# Tot ce vreau ce-mi doresc sa ma iubesti ca in prima zii



## usa_scott

Re.: "Tot ce vreau ce-mi doresc sa ma iubesti ca in prima zii"

I can make out a few words - _all, want, desire, love (me)_ - but that's about it. Can anyone offer a good English translation for the entire sentence?

Thank you!

Scott


----------



## parakseno

usa_scott said:


> Re.: "Tot ce vreau ce-mi doresc sa ma iubesti ca in prima zii"
> 
> I can make out a few words - _all, want, desire, love (me)_ - but that's about it. Can anyone offer a good English translation for the entire sentence?
> 
> Thank you!
> 
> Scott



Hello there!

Your sentence would be more correctly written as:
"Tot ce vreau, tot ce-mi doresc e să mă iubeşti ca în prima zi."
In English that would be: "All I want, all I desire is for you to love me as in the first day."


Parakseno.


----------



## house21

Or can have: All I want is to love me the way you did for the first time


----------



## Arcy

IMO:

All I want is you loved me the way you used to when we first met.


----------



## Trisia

Oh... I think the best way would be to end Parakseno's suggestion with the final part in Arcy's version:

"All I want, all I desire is for you to love me the way you used to when we first met."

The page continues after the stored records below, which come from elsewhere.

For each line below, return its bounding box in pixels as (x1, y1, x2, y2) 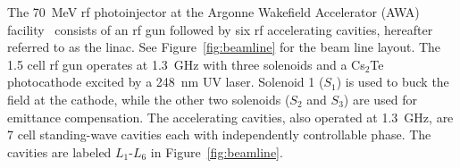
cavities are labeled (7, 142, 112, 161)
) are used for (343, 89, 418, 108)
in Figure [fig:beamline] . (150, 142, 283, 161)
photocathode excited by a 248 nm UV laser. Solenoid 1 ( (7, 72, 324, 91)
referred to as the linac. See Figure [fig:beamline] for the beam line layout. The (7, 38, 441, 56)
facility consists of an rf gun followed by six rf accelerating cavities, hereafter (7, 20, 433, 38)
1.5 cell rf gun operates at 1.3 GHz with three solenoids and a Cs (7, 55, 365, 73)
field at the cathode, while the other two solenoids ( (7, 89, 290, 108)
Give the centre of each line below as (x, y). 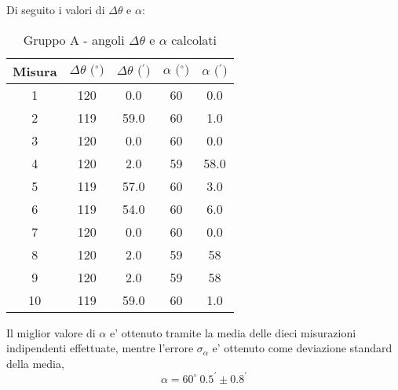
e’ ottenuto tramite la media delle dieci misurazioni (233, 332)
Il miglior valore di (51, 332)
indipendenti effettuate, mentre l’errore (100, 348)
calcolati (194, 39)
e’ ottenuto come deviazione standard (302, 348)
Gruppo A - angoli (74, 39)
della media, (35, 363)
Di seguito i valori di (56, 9)
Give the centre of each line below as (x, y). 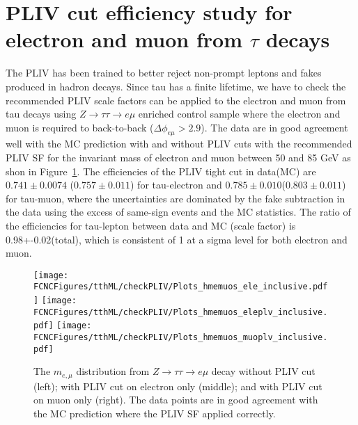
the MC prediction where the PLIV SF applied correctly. (155, 414)
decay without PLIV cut (263, 371)
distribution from (113, 371)
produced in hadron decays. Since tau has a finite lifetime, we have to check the (176, 86)
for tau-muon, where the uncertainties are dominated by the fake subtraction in (176, 198)
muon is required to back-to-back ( (80, 127)
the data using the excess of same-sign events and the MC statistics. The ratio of (178, 212)
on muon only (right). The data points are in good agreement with (176, 400)
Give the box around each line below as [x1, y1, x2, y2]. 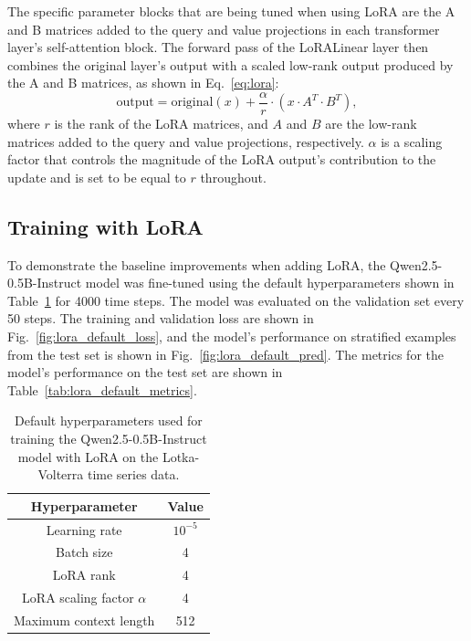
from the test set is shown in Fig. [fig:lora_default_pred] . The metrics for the [7, 344, 444, 363]
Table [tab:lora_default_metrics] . [7, 380, 197, 399]
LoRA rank [52, 565, 116, 584]
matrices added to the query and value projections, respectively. [7, 131, 364, 151]
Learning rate [46, 520, 122, 539]
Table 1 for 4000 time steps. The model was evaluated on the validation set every [7, 290, 465, 310]
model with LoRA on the [17, 447, 159, 466]
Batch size [55, 542, 113, 562]
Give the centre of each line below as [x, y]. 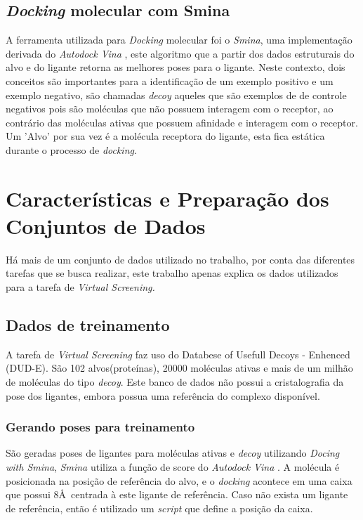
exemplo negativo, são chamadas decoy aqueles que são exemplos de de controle [176, 95]
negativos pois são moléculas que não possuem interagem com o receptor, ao [170, 109]
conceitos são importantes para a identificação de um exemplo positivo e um [170, 80]
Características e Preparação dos [167, 198]
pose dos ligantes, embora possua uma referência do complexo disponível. [163, 395]
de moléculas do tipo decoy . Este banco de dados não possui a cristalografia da [175, 382]
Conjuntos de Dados [106, 225]
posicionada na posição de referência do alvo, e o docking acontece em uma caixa [179, 480]
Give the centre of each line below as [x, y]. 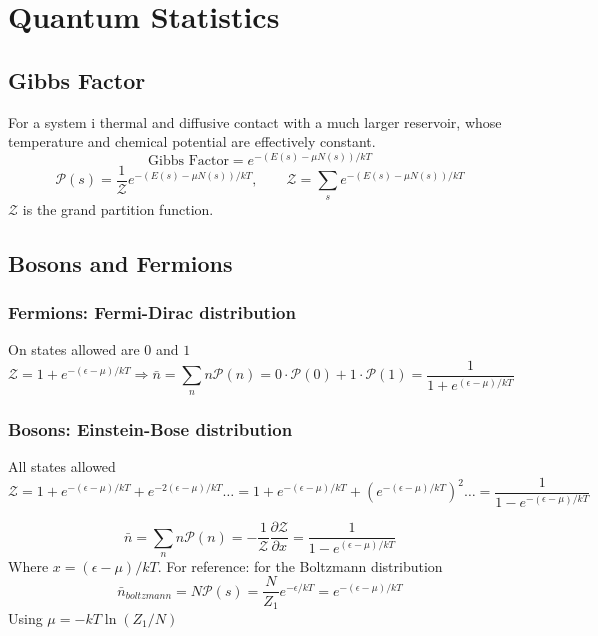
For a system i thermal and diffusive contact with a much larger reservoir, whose [255, 121]
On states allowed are [74, 349]
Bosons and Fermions [120, 262]
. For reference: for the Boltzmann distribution [300, 565]
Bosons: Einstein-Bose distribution [150, 428]
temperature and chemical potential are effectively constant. [192, 141]
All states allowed [62, 465]
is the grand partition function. [118, 208]
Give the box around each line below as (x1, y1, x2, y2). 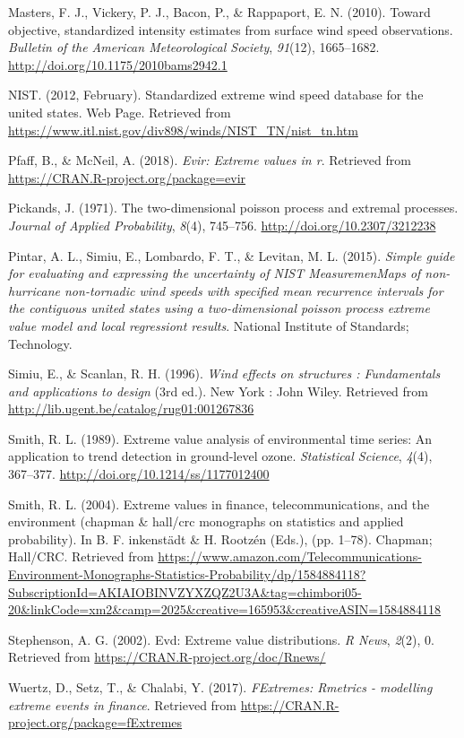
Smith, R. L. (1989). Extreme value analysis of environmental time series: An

Of course it's a nice line, but it's a bit weird from a logical point of view


----------



## Arcy

Trisia said:


> Oh... I think the best way would be to end Parakseno's suggestion with the final part in Arcy's version:
> 
> "All I want, all I desire is for you to love me the way you used to when we first met."
> 
> Of course it's a nice line, but it's a bit weird from a logical point of view



Thank you.


----------